**What you will do:** From the records below, output exactly the lines running from the line containing "Tiffani started" through the line containing "military assistance to", and no others.
*** Task inputs Section Begins ***
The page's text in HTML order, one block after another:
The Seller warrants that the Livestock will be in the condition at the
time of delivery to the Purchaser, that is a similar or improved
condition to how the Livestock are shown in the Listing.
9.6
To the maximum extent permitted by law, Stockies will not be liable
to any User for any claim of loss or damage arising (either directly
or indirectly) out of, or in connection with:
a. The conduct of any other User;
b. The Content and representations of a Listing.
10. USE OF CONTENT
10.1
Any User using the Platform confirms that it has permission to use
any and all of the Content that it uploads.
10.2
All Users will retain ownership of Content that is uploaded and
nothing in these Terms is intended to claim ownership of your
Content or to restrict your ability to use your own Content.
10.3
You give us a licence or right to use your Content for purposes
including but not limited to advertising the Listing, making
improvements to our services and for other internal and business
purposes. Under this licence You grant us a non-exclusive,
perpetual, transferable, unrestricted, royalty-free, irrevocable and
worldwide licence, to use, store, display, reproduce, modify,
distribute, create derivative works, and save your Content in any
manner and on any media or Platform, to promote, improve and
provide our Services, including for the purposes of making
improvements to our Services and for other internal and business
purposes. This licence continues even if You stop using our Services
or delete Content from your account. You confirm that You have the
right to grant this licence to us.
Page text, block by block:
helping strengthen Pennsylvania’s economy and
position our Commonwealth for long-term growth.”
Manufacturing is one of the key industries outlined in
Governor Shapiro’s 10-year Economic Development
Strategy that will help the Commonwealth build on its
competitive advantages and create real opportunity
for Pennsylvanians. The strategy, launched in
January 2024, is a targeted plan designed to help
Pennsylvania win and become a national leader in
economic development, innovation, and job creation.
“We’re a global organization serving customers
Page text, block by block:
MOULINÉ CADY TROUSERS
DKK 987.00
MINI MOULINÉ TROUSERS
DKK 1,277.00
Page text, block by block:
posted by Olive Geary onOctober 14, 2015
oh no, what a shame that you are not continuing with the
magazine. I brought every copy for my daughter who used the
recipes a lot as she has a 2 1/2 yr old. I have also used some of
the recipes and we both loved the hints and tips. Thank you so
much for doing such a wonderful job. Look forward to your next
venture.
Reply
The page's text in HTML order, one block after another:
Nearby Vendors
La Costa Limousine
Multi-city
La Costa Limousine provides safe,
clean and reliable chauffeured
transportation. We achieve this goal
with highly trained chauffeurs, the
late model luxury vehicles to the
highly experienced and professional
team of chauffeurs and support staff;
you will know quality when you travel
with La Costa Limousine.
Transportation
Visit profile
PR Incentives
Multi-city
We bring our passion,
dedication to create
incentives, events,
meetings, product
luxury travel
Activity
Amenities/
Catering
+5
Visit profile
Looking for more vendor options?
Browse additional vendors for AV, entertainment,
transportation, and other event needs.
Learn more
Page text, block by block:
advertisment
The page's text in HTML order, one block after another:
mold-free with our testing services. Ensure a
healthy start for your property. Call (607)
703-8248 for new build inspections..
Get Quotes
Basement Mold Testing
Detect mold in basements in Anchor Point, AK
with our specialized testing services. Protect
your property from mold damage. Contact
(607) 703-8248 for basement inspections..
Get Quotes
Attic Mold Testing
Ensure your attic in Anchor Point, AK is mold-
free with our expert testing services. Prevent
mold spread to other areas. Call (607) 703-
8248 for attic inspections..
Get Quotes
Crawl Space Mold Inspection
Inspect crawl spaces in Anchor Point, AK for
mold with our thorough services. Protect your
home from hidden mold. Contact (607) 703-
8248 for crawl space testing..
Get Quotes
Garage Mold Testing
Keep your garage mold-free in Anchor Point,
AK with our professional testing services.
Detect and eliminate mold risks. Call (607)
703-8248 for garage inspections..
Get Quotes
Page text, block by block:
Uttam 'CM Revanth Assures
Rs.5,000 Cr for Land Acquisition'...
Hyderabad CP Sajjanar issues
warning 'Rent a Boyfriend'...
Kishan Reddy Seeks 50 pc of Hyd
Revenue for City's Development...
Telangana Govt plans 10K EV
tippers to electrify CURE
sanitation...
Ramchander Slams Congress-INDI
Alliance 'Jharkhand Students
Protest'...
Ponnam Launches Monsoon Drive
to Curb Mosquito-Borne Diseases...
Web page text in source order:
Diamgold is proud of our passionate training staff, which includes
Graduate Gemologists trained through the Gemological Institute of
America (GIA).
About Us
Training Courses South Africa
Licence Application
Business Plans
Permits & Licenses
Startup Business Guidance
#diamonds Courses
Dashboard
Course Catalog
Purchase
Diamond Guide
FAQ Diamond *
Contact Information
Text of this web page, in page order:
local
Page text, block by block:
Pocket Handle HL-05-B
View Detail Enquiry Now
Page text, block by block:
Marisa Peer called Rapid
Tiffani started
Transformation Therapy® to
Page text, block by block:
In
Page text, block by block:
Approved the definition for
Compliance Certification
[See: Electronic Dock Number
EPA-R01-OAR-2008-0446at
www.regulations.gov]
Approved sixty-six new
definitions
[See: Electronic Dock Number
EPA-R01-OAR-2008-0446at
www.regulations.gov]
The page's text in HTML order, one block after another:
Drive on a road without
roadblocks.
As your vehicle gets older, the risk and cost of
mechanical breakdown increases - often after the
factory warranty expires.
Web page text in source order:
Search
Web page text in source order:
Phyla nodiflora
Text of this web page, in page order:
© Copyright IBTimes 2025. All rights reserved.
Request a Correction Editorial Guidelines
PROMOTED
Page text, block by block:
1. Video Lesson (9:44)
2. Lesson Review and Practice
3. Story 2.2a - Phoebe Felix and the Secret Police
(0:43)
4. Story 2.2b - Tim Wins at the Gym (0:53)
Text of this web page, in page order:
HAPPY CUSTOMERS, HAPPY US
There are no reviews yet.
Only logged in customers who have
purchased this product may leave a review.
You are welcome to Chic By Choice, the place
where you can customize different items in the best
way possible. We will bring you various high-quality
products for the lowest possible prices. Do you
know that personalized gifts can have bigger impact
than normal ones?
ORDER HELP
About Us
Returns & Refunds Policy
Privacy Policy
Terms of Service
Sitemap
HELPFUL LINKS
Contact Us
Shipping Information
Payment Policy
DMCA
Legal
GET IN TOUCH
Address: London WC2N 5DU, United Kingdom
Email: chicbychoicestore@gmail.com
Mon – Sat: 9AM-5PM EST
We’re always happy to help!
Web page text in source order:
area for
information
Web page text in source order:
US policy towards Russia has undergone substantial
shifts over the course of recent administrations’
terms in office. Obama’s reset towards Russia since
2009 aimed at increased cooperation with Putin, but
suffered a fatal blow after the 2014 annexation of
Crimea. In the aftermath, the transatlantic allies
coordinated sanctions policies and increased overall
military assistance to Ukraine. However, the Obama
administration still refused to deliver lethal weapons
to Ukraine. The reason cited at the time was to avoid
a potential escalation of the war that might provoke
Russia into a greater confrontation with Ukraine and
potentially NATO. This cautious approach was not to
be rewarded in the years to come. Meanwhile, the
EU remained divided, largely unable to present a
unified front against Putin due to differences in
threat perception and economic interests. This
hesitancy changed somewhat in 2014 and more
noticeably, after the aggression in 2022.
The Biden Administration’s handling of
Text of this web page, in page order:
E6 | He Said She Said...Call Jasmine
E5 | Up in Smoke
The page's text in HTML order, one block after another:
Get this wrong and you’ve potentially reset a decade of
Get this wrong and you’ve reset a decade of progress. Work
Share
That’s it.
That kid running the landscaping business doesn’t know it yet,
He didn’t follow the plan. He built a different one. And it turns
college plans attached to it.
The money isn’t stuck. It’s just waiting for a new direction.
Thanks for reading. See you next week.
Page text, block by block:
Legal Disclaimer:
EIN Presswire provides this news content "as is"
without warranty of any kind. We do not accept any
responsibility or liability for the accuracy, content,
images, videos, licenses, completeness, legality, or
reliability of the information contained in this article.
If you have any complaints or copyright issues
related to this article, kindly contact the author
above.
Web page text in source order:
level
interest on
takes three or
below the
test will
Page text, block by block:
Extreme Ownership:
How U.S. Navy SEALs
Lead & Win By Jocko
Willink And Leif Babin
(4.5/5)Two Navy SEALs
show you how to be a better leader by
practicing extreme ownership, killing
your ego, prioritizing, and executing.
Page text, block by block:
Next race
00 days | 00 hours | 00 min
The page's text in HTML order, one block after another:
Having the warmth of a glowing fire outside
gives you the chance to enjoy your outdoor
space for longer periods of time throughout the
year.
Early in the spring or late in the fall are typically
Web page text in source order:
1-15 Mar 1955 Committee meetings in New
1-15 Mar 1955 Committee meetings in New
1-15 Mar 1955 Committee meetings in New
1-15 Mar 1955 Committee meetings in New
*** Task inputs Section Ends ***
**Result:**
Tiffani started
Transformation Therapy® to
Page text, block by block:
In
Page text, block by block:
Approved the definition for
Compliance Certification
[See: Electronic Dock Number
EPA-R01-OAR-2008-0446at
www.regulations.gov]
Approved sixty-six new
definitions
[See: Electronic Dock Number
EPA-R01-OAR-2008-0446at
www.regulations.gov]
The page's text in HTML order, one block after another:
Drive on a road without
roadblocks.
As your vehicle gets older, the risk and cost of
mechanical breakdown increases - often after the
factory warranty expires.
Web page text in source order:
Search
Web page text in source order:
Phyla nodiflora
Text of this web page, in page order:
© Copyright IBTimes 2025. All rights reserved.
Request a Correction Editorial Guidelines
PROMOTED
Page text, block by block:
1. Video Lesson (9:44)
2. Lesson Review and Practice
3. Story 2.2a - Phoebe Felix and the Secret Police
(0:43)
4. Story 2.2b - Tim Wins at the Gym (0:53)
Text of this web page, in page order:
HAPPY CUSTOMERS, HAPPY US
There are no reviews yet.
Only logged in customers who have
purchased this product may leave a review.
You are welcome to Chic By Choice, the place
where you can customize different items in the best
way possible. We will bring you various high-quality
products for the lowest possible prices. Do you
know that personalized gifts can have bigger impact
than normal ones?
ORDER HELP
About Us
Returns & Refunds Policy
Privacy Policy
Terms of Service
Sitemap
HELPFUL LINKS
Contact Us
Shipping Information
Payment Policy
DMCA
Legal
GET IN TOUCH
Address: London WC2N 5DU, United Kingdom
Email: chicbychoicestore@gmail.com
Mon – Sat: 9AM-5PM EST
We’re always happy to help!
Web page text in source order:
area for
information
Web page text in source order:
US policy towards Russia has undergone substantial
shifts over the course of recent administrations’
terms in office. Obama’s reset towards Russia since
2009 aimed at increased cooperation with Putin, but
suffered a fatal blow after the 2014 annexation of
Crimea. In the aftermath, the transatlantic allies
coordinated sanctions policies and increased overall
military assistance to Ukraine. However, the Obama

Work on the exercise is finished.